BEGIN PROVIDED DATA

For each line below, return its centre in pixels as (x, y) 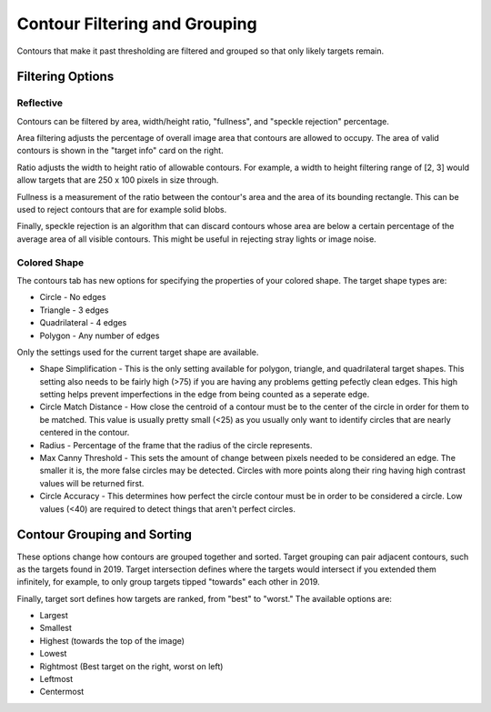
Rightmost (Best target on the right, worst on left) (131, 666)
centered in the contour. (85, 433)
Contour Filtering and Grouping (137, 24)
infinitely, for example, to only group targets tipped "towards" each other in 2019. (168, 582)
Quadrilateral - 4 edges (83, 323)
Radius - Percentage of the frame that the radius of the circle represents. (176, 445)
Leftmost (56, 679)
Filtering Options (65, 77)
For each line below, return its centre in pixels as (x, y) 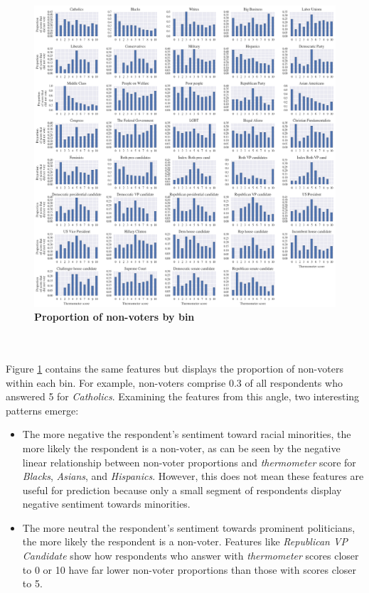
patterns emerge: (42, 410)
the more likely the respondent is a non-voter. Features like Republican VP (185, 541)
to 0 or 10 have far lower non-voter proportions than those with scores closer (189, 569)
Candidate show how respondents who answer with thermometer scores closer (191, 556)
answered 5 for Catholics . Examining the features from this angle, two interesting (183, 396)
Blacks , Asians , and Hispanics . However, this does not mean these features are (193, 476)
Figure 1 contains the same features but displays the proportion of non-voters (175, 368)
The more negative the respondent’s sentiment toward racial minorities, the (187, 434)
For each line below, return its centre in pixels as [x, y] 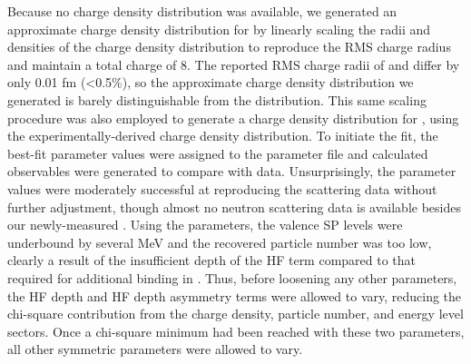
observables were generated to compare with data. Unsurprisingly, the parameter [232, 171]
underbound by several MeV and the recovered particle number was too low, [220, 242]
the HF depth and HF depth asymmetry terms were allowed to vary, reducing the [235, 295]
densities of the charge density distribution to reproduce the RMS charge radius [229, 47]
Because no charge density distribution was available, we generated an [202, 11]
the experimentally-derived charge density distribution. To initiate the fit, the [223, 136]
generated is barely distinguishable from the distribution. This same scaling [217, 99]
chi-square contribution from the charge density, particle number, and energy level [235, 314]
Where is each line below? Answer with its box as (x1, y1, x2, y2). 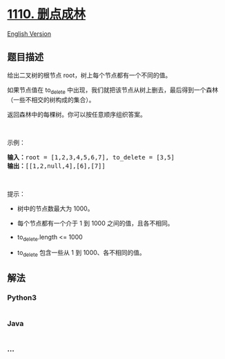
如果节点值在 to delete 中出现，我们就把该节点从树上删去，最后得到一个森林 (7, 86, 219, 95)
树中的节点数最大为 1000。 (17, 204, 94, 213)
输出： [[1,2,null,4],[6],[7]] (7, 162, 106, 170)
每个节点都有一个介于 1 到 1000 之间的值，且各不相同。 (17, 219, 174, 227)
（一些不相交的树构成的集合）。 (7, 95, 95, 104)
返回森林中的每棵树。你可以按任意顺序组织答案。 (7, 110, 146, 118)
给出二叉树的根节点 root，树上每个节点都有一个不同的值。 (7, 70, 172, 79)
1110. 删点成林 (7, 6, 86, 22)
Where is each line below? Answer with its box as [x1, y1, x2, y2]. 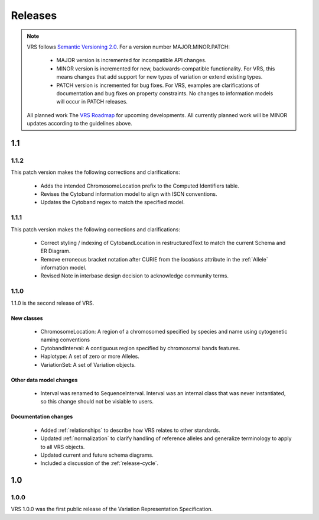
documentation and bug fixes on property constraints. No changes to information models [56, 89, 274, 97]
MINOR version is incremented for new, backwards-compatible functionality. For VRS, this [56, 65, 275, 72]
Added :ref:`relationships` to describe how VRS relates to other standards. [40, 427, 221, 434]
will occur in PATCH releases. [56, 98, 128, 105]
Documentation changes [11, 413, 73, 420]
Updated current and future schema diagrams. [40, 451, 154, 458]
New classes [11, 314, 44, 322]
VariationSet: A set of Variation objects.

END PROVIDED DATA

= WORK TO BE COMPLETED =
Give back exactly the run of lines that opens the material above and ends at the line with "to 0 or 10 have". Omit the pictures.

= REPLY =
For each line below, return its centre in pixels as (x, y) 
Rightmost (Best target on the right, worst on left) (131, 666)
centered in the contour. (85, 433)
Contour Filtering and Grouping (137, 24)
infinitely, for example, to only group targets tipped "towards" each other in 2019. (168, 582)
Quadrilateral - 4 edges (83, 323)
Radius - Percentage of the frame that the radius of the circle represents. (176, 445)
Leftmost (56, 679)
Filtering Options (65, 77)
For each line below, return its centre in pixels as (x, y) 
patterns emerge: (42, 410)
the more likely the respondent is a non-voter. Features like Republican VP (185, 541)
to 0 or 10 have far lower non-voter proportions than those with scores closer (189, 569)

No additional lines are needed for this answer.